Prior to the 2006 Winter Olympics, it was reported that Martin was living on welfare and that her financial problems were causing her to live apart from her husband. Her husband Keith had recently had trouble with his computer business, and they were forced to move into government housing. Martin had considered quitting curling, but her two children encouraged her to stay. Martin skipped the British Olympic team during the 2006 Winter Olympics, where the team was eliminated during the round-robin stage.

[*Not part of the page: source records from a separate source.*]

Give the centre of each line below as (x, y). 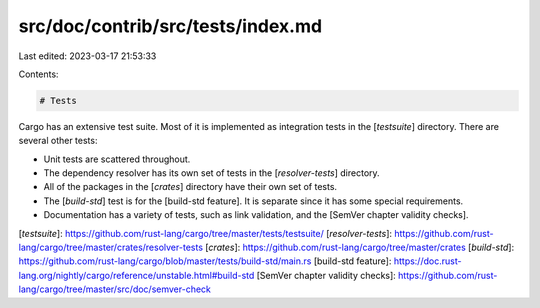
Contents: (38, 74)
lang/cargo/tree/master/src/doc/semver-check (115, 289)
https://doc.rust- (427, 261)
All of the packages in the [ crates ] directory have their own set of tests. (190, 187)
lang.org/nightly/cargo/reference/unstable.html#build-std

In 2007, Martin halted playing for the time being and focused on coaching. She spent 3 years doing the UK Sport Elite Coach Programme whilst delivering the Performance Development Coach role within the national governing body for curling, the Royal Caledonian Curling Club, looking after the National and Regional Academies. Martin joined the BBC commentary team for the 2010 Vancouver Winter Olympics, overseeing the curling along with Steve Cram. Prior to this, Martin also made several TV guest appearances on shows that included A Question of Sport, The Weakest Link and This Morning. In 2010, Rhona was appointed as the new women's head coach of the British and Scottish curling performance squad and was part of a five strong coaching team looking forward to the 2014 Winter Olympics. In June 2012, Martin was part of the London 2012 Summer Olympics torch relay, taking the flame through Glasgow whilst being cheered on by the public. She also attended many Olympics events in London in her role as a games ambassador. Also in 2012, Martin was inducted into the Scottish Sports Hall of Fame.

Martin joined the BBC's commentary team for coverage of curling at the 2018 Winter Olympics, and again at the 2022 Winter Olympics.

=== Medal theft ===
In May 2014, Martin's Olympic gold medal along with other Olympic memorabilia was stolen from a museum in Dumfries. In September 2017, two men were convicted of the theft, with a third convicted in 2019.